--- START ---

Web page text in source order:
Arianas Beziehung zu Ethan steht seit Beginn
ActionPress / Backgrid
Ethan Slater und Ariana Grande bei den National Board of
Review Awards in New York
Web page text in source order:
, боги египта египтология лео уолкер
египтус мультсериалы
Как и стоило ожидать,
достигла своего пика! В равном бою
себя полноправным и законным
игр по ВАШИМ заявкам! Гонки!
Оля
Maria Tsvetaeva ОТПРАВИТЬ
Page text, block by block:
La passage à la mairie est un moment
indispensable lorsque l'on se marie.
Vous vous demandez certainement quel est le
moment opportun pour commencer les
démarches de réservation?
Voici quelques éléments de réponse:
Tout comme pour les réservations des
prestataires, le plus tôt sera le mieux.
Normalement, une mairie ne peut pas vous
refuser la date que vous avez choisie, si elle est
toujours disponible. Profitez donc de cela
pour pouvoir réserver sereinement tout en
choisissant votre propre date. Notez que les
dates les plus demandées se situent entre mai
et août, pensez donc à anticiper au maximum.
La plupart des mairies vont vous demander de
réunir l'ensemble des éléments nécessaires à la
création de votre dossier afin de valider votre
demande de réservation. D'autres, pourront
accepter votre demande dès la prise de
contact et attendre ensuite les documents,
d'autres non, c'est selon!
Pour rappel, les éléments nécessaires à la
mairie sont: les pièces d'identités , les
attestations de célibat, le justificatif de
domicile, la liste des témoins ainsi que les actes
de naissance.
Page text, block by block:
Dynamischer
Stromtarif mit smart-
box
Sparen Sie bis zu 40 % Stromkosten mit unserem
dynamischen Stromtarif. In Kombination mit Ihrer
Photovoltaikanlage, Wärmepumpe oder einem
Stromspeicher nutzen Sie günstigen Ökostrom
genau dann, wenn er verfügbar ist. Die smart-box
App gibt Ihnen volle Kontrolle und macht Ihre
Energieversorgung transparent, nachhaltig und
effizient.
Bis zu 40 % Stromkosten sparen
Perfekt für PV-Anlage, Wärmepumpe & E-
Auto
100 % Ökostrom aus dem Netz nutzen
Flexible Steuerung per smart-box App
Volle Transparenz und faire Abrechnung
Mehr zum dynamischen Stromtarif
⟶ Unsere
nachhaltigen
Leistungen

--- END ---
--- START ---

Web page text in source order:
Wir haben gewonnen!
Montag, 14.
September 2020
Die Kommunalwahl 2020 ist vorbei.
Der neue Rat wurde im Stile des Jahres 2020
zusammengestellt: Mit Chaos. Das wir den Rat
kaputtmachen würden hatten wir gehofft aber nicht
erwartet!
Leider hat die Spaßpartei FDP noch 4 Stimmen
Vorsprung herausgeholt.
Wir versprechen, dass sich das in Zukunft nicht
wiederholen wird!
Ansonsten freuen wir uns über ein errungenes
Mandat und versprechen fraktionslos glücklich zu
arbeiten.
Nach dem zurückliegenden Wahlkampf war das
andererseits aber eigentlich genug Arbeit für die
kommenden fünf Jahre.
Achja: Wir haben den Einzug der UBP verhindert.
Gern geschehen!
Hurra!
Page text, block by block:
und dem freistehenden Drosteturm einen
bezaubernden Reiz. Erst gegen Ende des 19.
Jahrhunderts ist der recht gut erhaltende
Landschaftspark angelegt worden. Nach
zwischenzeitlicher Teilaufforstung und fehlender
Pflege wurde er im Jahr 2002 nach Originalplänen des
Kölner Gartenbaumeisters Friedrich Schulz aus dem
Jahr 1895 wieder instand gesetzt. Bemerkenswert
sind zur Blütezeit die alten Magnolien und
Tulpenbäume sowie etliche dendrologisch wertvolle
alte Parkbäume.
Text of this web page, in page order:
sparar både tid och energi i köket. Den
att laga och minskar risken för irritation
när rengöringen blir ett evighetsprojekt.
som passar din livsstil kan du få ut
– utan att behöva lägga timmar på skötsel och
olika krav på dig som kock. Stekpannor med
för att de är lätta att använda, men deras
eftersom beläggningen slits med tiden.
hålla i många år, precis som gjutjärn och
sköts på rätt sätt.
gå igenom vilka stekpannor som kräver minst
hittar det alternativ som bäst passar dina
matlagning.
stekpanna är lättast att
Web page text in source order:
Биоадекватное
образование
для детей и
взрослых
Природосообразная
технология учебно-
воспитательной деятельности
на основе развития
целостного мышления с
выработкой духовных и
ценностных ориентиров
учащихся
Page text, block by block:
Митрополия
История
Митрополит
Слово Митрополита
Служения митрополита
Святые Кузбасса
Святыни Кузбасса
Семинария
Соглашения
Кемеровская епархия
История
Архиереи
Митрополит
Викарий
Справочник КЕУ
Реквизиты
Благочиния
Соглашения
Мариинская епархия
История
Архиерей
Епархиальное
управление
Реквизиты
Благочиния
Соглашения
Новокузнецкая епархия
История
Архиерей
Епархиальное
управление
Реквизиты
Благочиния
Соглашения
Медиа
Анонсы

--- END ---

== WHAT IS BEING ASKED ==
What are the lines above, starting at the one with "La plupart des mairies vont vous demander de" and ending at the one with "Stromspeicher nutzen Sie günstigen Ökostrom"? Give them again exactly, and only them.

== ANSWER SPACE ==
La plupart des mairies vont vous demander de
réunir l'ensemble des éléments nécessaires à la
création de votre dossier afin de valider votre
demande de réservation. D'autres, pourront
accepter votre demande dès la prise de
contact et attendre ensuite les documents,
d'autres non, c'est selon!
Pour rappel, les éléments nécessaires à la
mairie sont: les pièces d'identités , les
attestations de célibat, le justificatif de
domicile, la liste des témoins ainsi que les actes
de naissance.
Page text, block by block:
Dynamischer
Stromtarif mit smart-
box
Sparen Sie bis zu 40 % Stromkosten mit unserem
dynamischen Stromtarif. In Kombination mit Ihrer
Photovoltaikanlage, Wärmepumpe oder einem
Stromspeicher nutzen Sie günstigen Ökostrom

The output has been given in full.